Data for processing:
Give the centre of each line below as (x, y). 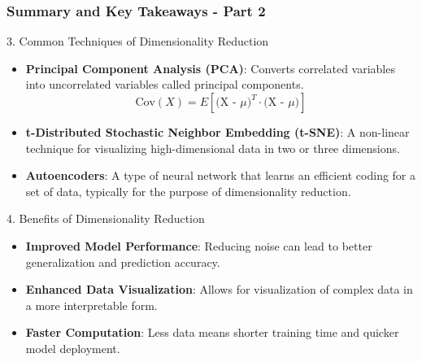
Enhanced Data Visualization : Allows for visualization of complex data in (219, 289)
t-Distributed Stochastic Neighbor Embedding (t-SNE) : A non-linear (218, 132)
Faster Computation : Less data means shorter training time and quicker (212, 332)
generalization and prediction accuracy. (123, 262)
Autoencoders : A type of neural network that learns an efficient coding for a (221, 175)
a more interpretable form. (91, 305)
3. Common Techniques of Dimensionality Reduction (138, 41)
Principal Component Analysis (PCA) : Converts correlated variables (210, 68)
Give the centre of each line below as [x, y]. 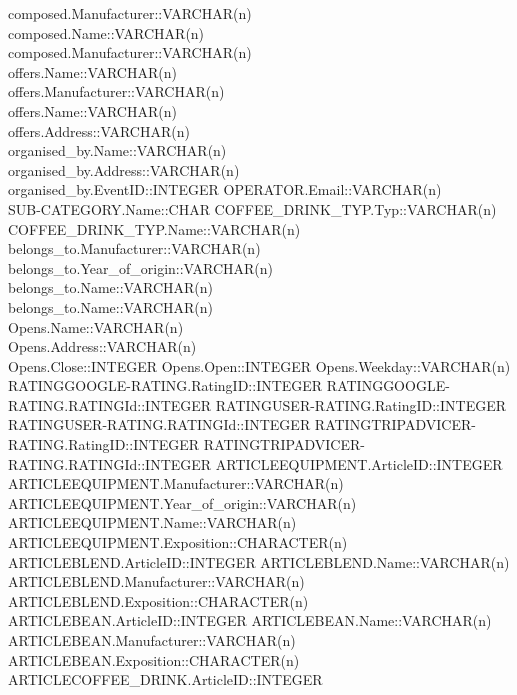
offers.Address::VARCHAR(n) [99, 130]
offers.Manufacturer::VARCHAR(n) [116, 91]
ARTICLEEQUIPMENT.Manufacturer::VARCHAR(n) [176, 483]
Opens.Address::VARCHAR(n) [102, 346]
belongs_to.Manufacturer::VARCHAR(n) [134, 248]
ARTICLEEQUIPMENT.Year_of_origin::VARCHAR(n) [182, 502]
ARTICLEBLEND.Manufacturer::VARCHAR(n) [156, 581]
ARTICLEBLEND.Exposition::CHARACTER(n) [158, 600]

--

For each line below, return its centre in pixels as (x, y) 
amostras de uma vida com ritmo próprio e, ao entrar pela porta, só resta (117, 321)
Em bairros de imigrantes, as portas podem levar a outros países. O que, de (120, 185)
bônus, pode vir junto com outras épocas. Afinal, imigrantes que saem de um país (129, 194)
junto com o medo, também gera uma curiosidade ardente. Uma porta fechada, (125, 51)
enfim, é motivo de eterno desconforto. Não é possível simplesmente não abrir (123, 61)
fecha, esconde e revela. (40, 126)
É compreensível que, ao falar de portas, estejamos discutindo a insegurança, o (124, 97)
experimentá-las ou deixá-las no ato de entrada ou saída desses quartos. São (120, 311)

Task details:
Reproduce every line from the entries that holds the word "junto".

Response to the task:
bônus, pode vir junto com outras épocas. Afinal, imigrantes que saem de um país (129, 194)
junto com o medo, também gera uma curiosidade ardente. Uma porta fechada, (125, 51)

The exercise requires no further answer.